Dal mese di marzo tutti i consiglieri regionali guadagneranno più del presidente Sergio Chiamparino. È l’effetto paradossale del taglio agli stipendi dei politici operato a gennaio dalla Regione. E che nei giorni scorsi avrebbe dovuto prendere forma con la consegna delle prime buste paga dopo la riduzione, quelle di febbraio.
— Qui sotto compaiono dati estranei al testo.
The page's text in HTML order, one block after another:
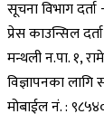
सूचना विभाग
प्रेस काउन्सिल
मन्थली न.पा. १,
विज्ञापनका
मोबाईल नं. :
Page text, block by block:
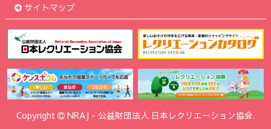
サイトマップ
Copyright NRAJ - 公益財団法人 日本レクリエーション協会.
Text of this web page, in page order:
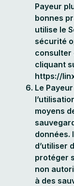
Payeur
bonnes
utilise le
sécurité
consulter
cliquant
https://
Le
moyens
données.
d’utiliser
protéger
non
à des
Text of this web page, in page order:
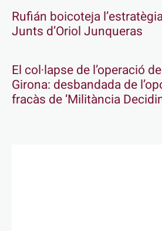
Rufián boicoteja
Junts d’Oriol Junqueras
El col·lapse de l’operació
Girona: desbandada de
fracàs de ‘Militància
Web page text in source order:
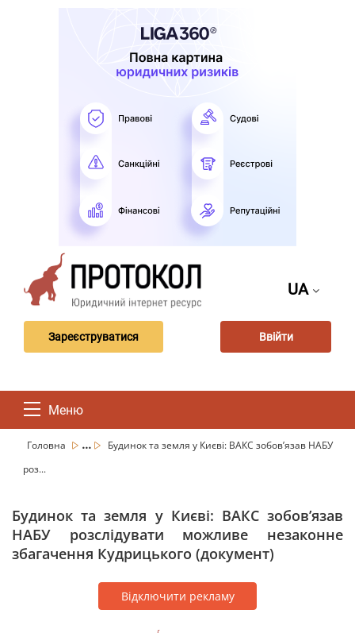
UA
Зареєструватися Ввійти
Меню
Головна ...
Будинок та земля у Києві: ВАКС зобов’язав НАБУ
роз...
Будинок та земля у Києві: ВАКС зобов’язав
НАБУ розслідувати можливе незаконне
збагачення Кудрицького (документ)
Відключити рекламу
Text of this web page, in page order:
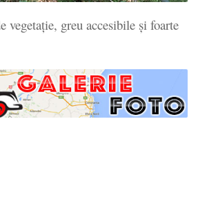
vegetație, greu accesibile și foarte
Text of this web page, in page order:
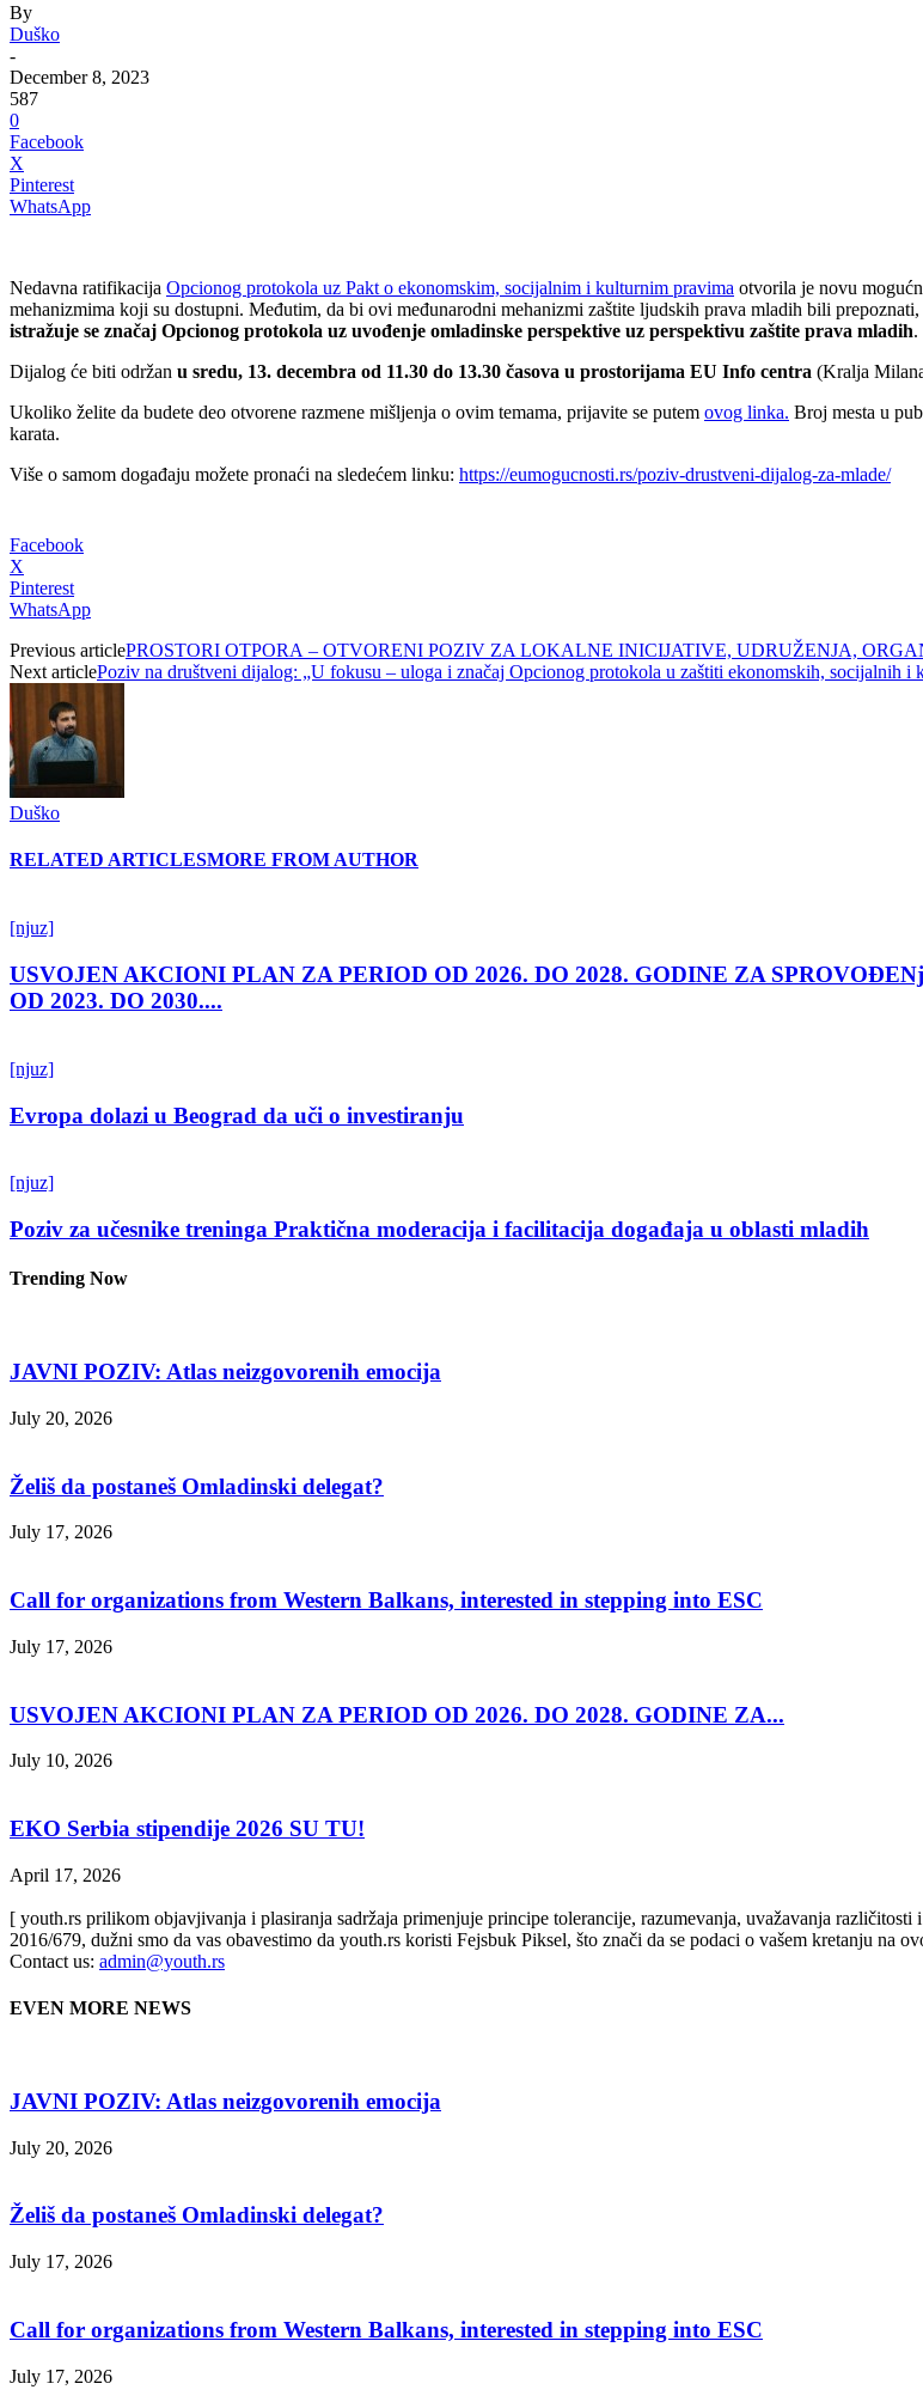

Una sforbiciata in effetti c’è stata, perché il salario medio è sceso di mille euro a testa, ma per un ritardo di comunicazione fra le strutture – così spiegano in piazza Castello – entrerà pienamente in vigore soltanto con i prossimi cedolini.

Vediamo i numeri: a gennaio i nostri politici, 54 fra consiglieri e assessori, si erano portati a casa un’indennità complessiva di 8mila euro, per l’esattezza una media di 8.067 netti a testa, considerando gli 8.423 dei membri della Giunta e i 7.966 di quelli di Palazzo Lascaris. Guardando le buste paga di febbraio, bisogna togliere all’incirca mille euro a tutti. La media stavolta è di 7.072 euro, sommando i 7.345 dell’esecutivo e i 6.994 di via Alfieri.